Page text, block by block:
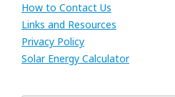
How to Contact Us
Links and Resources
Privacy Policy
Solar Energy Calculator
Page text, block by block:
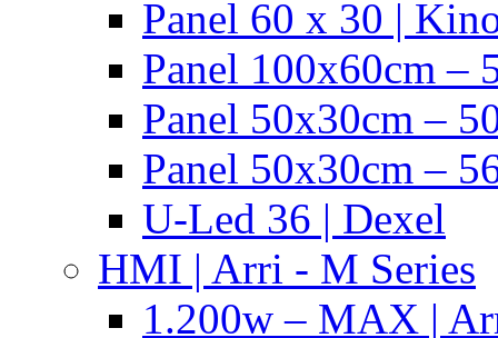
Panel 60 x 30 |
Panel 100x60cm –
Panel 50x30cm –
Panel 50x30cm –
U-Led 36 | Dexel
HMI | Arri - M Series
1.200w – MAX |
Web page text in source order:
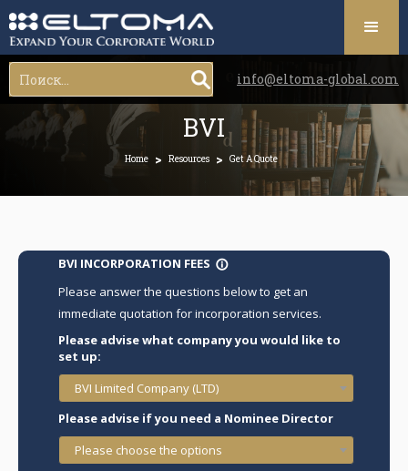
info@eltoma-global.com
BVI
Home > Resources > Get A Quote
BVI INCORPORATION FEES info_outline
Please answer the questions below to get an
immediate quotation for incorporation services.
Please advise what company you would like to
set up:
BVI Limited Company (LTD)
Please advise if you need a Nominee Director
Please choose the options
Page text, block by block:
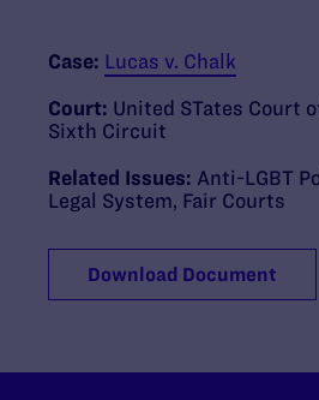
Case: Lucas v. Chalk
Court: United STates Court
Sixth Circuit
Related Issues: Anti-LGBT
Legal System Fair Courts
Download Document
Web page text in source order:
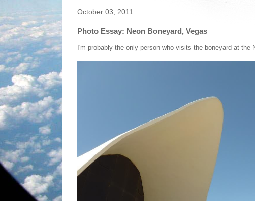
October 03, 2011
Photo Essay: Neon Boneyard, Vegas
I'm probably the only person who visits the boneyard at
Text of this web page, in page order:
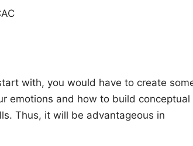
with, you would have to create
emotions and how to build conceptual
Thus, it will be advantageous in
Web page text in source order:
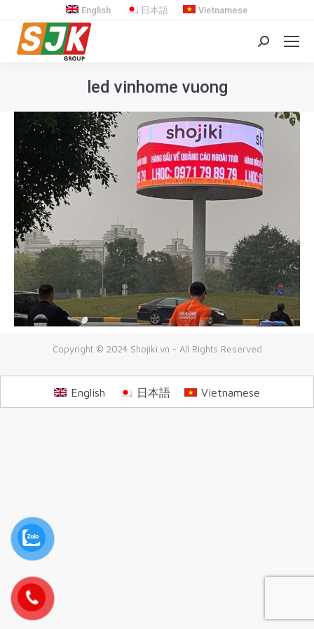
English 日本語 Vietnamese
Search:
led vinhome vuong
You are here:
Copyright © 2024 Shojiki.vn - All Rights Reserved
English 日本語 Vietnamese
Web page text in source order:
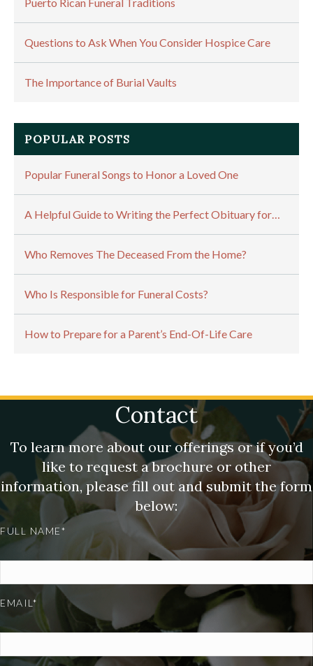
Questions to Ask When You Consider Hospice Care
The Importance of Burial Vaults
POPULAR POSTS
Popular Funeral Songs to Honor a Loved One
A Helpful Guide to Writing the Perfect Obituary for…
Who Removes The Deceased From the Home?
Who Is Responsible for Funeral Costs?
How to Prepare for a Parent’s End-Of-Life Care
Contact
To learn more about our offerings or if you’d
like to request a brochure or other
information, please fill out and submit the form
below:
FULL NAME*
EMAIL*
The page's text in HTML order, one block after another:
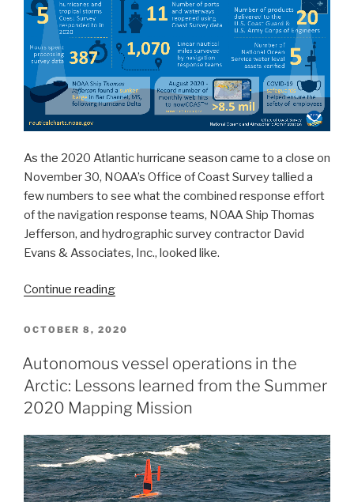
As the 2020 Atlantic hurricane season came to a close on
November 30, NOAA’s Office of Coast Survey tallied a
few numbers to see what the combined response effort
of the navigation response teams, NOAA Ship Thomas
Jefferson, and hydrographic survey contractor David
Evans & Associates, Inc., looked like.
Continue reading“By
Numbers:
Survey’s
2020
Atlantic
Hurricane
Season”
POSTED
OCTOBER 8, 2020
Autonomous vessel operations in the
Arctic: Lessons learned from the Summer
2020 Mapping Mission
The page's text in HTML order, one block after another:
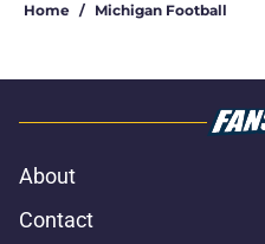
Home / Michigan Football
About
Contact
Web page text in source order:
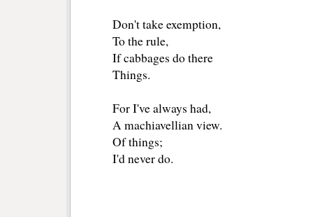
Don't take exemption,
To the rule,
If cabbages do there
Things.
For I've always had,
A machiavellian view.
Of things;
I'd never do.
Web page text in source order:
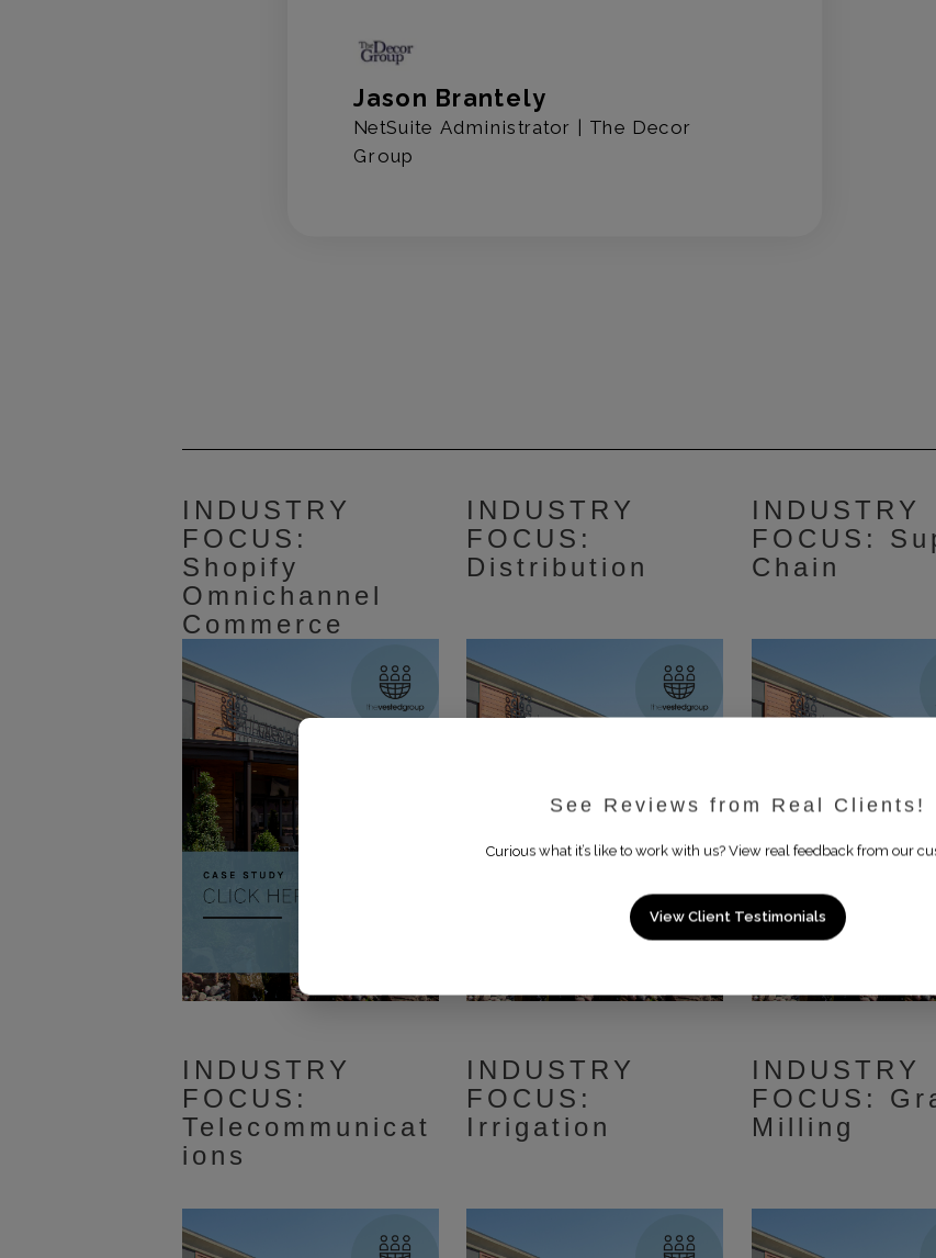
Jason Brantely
NetSuite Administrator | The Decor
Group
INDUSTRY
FOCUS:
Shopify
Omnichannel
Commerce
INDUSTRY
FOCUS:
Distribution
INDUSTRY
FOCUS:
Chain
INDUSTRY
FOCUS:
Telecommunicat
ions
INDUSTRY
FOCUS:
Irrigation
INDUSTRY
FOCUS:
Milling
See Reviews from Real Clients!
Curious what it’s like to work with us? View real feedback from our
View Client Testimonials
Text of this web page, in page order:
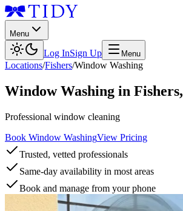
Menu
Log InSign Up Menu
Locations/Fishers/Window Washing
Window Washing in Fishers,
Professional window cleaning
Book Window WashingView Pricing
Trusted, vetted professionals
Same-day availability in most areas
Book and manage from your phone
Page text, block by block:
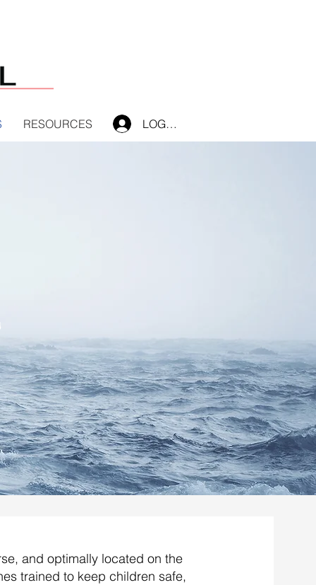
RESOURCES LOG IN
and optimally located on the
trained to keep children safe,
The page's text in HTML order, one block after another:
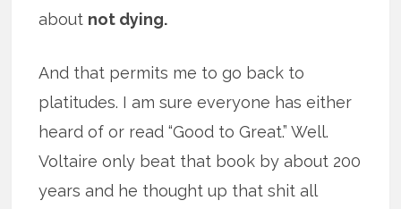
about not dying.
And that permits me to go back to
platitudes. I am sure everyone has either
heard of or read “Good to Great.” Well.
Voltaire only beat that book by about 200
years and he thought up that shit all
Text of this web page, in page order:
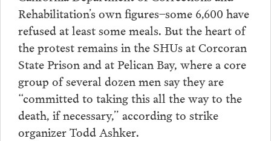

--------------------

**YOUR GOAL:** Write out every record above exactly as it stands, but leave out the pictures.

**RESPONSE BELOW:**
Page text, block by block:
How to Contact Us
Links and Resources
Privacy Policy
Solar Energy Calculator
Page text, block by block:
Panel 60 x 30 |
Panel 100x60cm –
Panel 50x30cm –
Panel 50x30cm –
U-Led 36 | Dexel
HMI | Arri - M Series
1.200w – MAX |
Web page text in source order:
info@eltoma-global.com
BVI
Home > Resources > Get A Quote
BVI INCORPORATION FEES info_outline
Please answer the questions below to get an
immediate quotation for incorporation services.
Please advise what company you would like to
set up:
BVI Limited Company (LTD)
Please advise if you need a Nominee Director
Please choose the options
Page text, block by block:
Case: Lucas v. Chalk
Court: United STates Court
Sixth Circuit
Related Issues: Anti-LGBT
Legal System Fair Courts
Download Document
Web page text in source order:
October 03, 2011
Photo Essay: Neon Boneyard, Vegas
I'm probably the only person who visits the boneyard at
Text of this web page, in page order:
with, you would have to create
emotions and how to build conceptual
Thus, it will be advantageous in
Web page text in source order:
English 日本語 Vietnamese
Search:
led vinhome vuong
You are here:
Copyright © 2024 Shojiki.vn - All Rights Reserved
English 日本語 Vietnamese
Web page text in source order:
Questions to Ask When You Consider Hospice Care
The Importance of Burial Vaults
POPULAR POSTS
Popular Funeral Songs to Honor a Loved One
A Helpful Guide to Writing the Perfect Obituary for…
Who Removes The Deceased From the Home?
Who Is Responsible for Funeral Costs?
How to Prepare for a Parent’s End-Of-Life Care
Contact
To learn more about our offerings or if you’d
like to request a brochure or other
information, please fill out and submit the form
below:
FULL NAME*
EMAIL*
The page's text in HTML order, one block after another:
As the 2020 Atlantic hurricane season came to a close on
November 30, NOAA’s Office of Coast Survey tallied a
few numbers to see what the combined response effort
of the navigation response teams, NOAA Ship Thomas
Jefferson, and hydrographic survey contractor David
Evans & Associates, Inc., looked like.
Continue reading“By
Numbers:
Survey’s
2020
Atlantic
Hurricane
Season”
POSTED
OCTOBER 8, 2020
Autonomous vessel operations in the
Arctic: Lessons learned from the Summer
2020 Mapping Mission
The page's text in HTML order, one block after another:
Home / Michigan Football
About
Contact
Web page text in source order:
Don't take exemption,
To the rule,
If cabbages do there
Things.
For I've always had,
A machiavellian view.
Of things;
I'd never do.
Web page text in source order:
Jason Brantely
NetSuite Administrator | The Decor
Group
INDUSTRY
FOCUS:
Shopify
Omnichannel
Commerce
INDUSTRY
FOCUS:
Distribution
INDUSTRY
FOCUS:
Chain
INDUSTRY
FOCUS:
Telecommunicat
ions
INDUSTRY
FOCUS:
Irrigation
INDUSTRY
FOCUS:
Milling
See Reviews from Real Clients!
Curious what it’s like to work with us? View real feedback from our
View Client Testimonials
Text of this web page, in page order:
Menu
Log InSign Up Menu
Locations/Fishers/Window Washing
Window Washing in Fishers,
Professional window cleaning
Book Window WashingView Pricing
Trusted, vetted professionals
Same-day availability in most areas
Book and manage from your phone
Page text, block by block:
RESOURCES LOG IN
and optimally located on the
trained to keep children safe,
The page's text in HTML order, one block after another:
about not dying.
And that permits me to go back to
platitudes. I am sure everyone has either
heard of or read “Good to Great.” Well.
Voltaire only beat that book by about 200
years and he thought up that shit all
Text of this web page, in page order:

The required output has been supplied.